(EXERCISE MATERIALS Opens)

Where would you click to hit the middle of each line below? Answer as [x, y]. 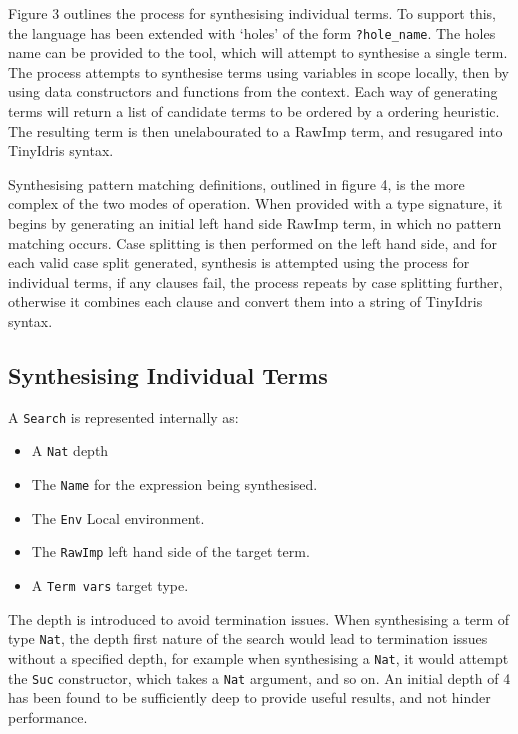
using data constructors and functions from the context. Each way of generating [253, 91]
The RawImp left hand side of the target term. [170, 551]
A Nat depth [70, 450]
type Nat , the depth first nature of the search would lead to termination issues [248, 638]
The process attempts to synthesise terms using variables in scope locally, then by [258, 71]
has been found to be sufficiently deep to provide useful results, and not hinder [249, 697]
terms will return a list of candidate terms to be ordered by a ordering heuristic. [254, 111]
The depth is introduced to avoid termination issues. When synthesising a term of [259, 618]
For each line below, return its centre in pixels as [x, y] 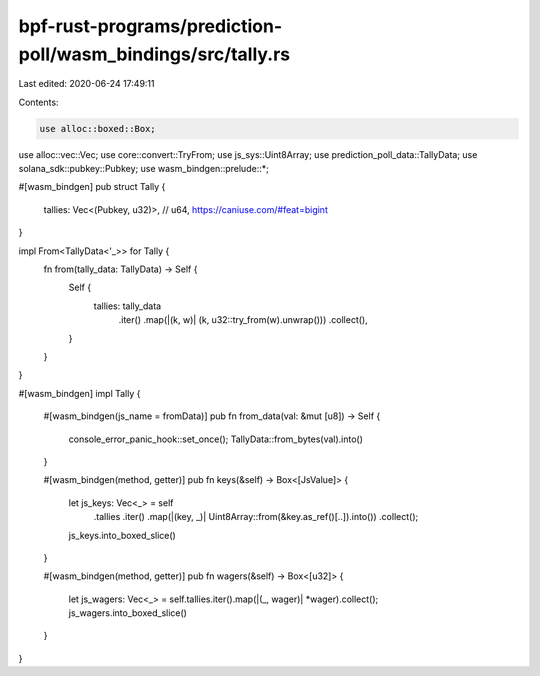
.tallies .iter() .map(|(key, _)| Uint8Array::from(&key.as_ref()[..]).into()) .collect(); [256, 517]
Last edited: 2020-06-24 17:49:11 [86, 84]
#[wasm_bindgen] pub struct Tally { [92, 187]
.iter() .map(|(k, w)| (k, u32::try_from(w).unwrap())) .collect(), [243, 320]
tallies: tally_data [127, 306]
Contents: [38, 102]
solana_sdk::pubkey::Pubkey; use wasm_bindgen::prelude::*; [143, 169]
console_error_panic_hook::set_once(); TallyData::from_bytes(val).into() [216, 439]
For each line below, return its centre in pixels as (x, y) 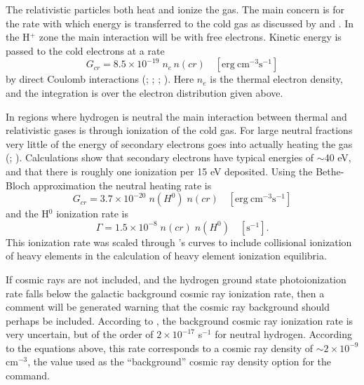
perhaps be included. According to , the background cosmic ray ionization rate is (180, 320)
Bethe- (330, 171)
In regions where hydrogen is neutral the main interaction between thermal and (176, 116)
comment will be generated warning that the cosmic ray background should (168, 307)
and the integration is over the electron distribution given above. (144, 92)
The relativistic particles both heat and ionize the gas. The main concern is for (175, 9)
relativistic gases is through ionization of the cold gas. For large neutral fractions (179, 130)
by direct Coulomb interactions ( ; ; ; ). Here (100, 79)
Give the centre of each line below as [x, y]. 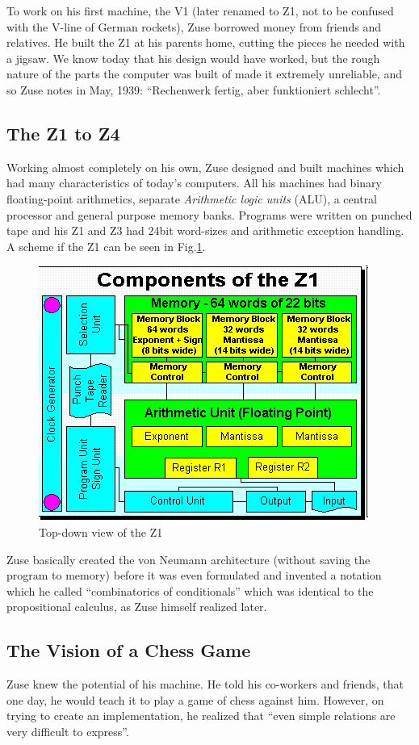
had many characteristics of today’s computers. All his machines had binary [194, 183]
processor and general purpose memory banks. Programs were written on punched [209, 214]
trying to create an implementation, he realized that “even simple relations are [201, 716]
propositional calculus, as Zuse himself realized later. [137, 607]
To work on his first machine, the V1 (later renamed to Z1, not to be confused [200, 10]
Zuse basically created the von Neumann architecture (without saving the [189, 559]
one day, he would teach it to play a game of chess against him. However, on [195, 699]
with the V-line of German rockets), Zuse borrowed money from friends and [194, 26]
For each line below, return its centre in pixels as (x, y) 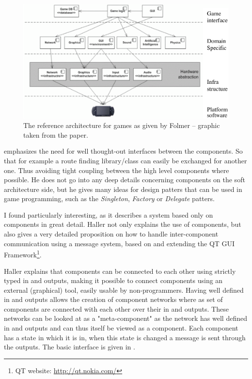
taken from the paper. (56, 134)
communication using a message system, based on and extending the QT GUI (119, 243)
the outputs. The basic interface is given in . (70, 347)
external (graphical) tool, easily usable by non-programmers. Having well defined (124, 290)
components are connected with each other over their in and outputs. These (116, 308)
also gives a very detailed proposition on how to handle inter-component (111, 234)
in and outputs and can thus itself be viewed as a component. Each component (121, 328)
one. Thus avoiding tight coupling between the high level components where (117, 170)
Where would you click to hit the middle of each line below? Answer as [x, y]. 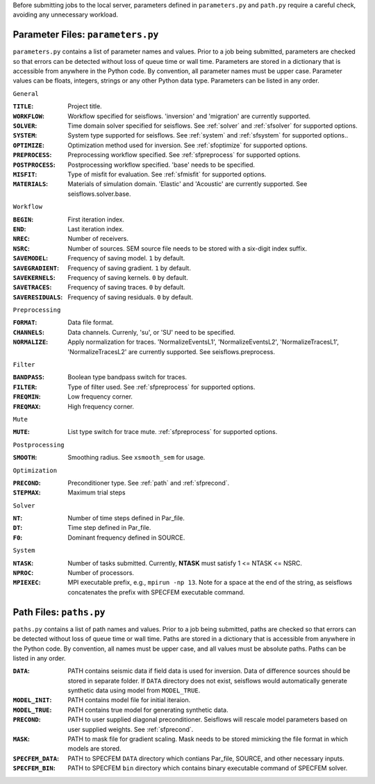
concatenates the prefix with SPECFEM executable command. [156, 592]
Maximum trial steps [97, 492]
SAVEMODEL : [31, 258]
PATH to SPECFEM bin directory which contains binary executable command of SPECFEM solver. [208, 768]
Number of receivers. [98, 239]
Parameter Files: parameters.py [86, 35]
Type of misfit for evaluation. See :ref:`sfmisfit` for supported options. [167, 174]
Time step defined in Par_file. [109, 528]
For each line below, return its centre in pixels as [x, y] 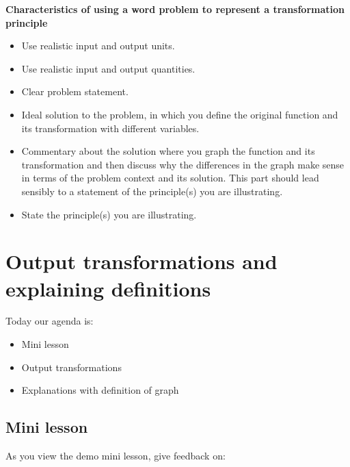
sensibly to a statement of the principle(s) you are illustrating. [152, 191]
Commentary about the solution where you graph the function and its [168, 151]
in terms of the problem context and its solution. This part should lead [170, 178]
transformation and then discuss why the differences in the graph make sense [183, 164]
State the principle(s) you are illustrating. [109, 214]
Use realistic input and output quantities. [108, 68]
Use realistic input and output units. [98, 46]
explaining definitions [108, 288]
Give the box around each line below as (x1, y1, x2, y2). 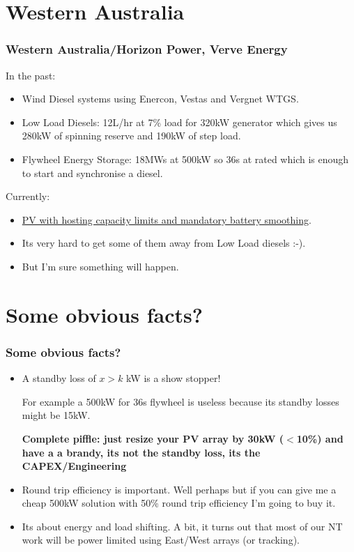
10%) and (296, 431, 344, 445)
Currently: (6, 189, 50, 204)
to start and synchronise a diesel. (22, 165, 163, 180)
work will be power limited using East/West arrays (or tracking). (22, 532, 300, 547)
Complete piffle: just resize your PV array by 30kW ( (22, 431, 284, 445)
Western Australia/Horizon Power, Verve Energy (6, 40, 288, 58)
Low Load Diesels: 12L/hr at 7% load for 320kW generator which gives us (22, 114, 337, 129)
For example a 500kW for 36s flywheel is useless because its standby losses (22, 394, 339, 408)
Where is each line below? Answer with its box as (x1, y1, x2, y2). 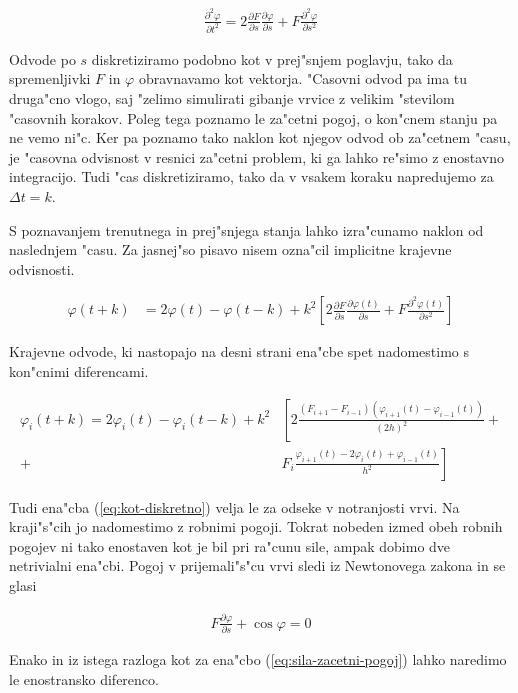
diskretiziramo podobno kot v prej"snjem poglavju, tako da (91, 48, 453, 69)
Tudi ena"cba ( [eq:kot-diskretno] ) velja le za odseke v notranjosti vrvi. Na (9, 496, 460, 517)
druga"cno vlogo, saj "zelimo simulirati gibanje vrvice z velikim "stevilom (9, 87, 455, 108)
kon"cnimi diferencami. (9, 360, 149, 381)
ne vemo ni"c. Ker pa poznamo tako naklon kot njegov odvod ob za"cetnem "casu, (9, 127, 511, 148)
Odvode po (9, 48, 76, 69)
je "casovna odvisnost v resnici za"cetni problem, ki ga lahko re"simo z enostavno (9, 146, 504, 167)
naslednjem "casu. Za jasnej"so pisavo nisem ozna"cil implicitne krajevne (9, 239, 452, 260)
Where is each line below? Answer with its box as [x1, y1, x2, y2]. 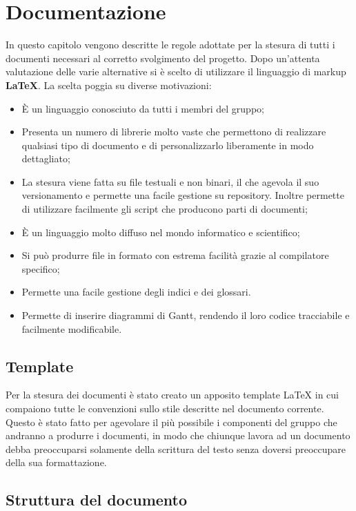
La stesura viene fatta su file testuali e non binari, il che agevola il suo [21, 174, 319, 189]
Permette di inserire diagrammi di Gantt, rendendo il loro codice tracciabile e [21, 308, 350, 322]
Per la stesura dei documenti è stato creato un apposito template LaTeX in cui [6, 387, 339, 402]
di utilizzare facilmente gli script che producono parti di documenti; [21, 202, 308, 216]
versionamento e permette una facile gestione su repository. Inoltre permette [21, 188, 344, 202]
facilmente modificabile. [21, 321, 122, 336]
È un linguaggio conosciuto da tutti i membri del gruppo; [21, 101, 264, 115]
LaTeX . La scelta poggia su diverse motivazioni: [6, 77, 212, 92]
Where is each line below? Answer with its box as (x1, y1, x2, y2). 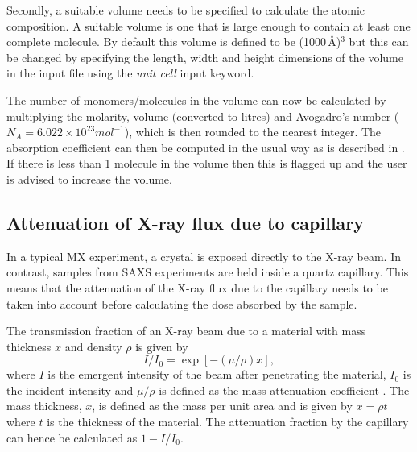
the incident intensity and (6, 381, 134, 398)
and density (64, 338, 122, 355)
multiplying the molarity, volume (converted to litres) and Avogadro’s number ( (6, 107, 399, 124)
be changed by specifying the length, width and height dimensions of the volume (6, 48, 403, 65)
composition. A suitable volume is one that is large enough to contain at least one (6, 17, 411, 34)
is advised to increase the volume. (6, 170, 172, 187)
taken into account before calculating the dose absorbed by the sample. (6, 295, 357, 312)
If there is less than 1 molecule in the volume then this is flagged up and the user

(EXERCISE MATERIALS Closes)

-- EXERCISE REQUIREMENTS --
Return verbatim every line from the one holding "Per la stesura" to the end of the records above. Do not copy the pictures.

-- RESULT BELOW --
Per la stesura dei documenti è stato creato un apposito template LaTeX in cui [6, 387, 339, 402]
di utilizzare facilmente gli script che producono parti di documenti; [21, 202, 308, 216]
versionamento e permette una facile gestione su repository. Inoltre permette [21, 188, 344, 202]
facilmente modificabile. [21, 321, 122, 336]
È un linguaggio conosciuto da tutti i membri del gruppo; [21, 101, 264, 115]
LaTeX . La scelta poggia su diverse motivazioni: [6, 77, 212, 92]
Where is each line below? Answer with its box as (x1, y1, x2, y2). 
the incident intensity and (6, 381, 134, 398)
and density (64, 338, 122, 355)
multiplying the molarity, volume (converted to litres) and Avogadro’s number ( (6, 107, 399, 124)
be changed by specifying the length, width and height dimensions of the volume (6, 48, 403, 65)
composition. A suitable volume is one that is large enough to contain at least one (6, 17, 411, 34)
is advised to increase the volume. (6, 170, 172, 187)
taken into account before calculating the dose absorbed by the sample. (6, 295, 357, 312)
If there is less than 1 molecule in the volume then this is flagged up and the user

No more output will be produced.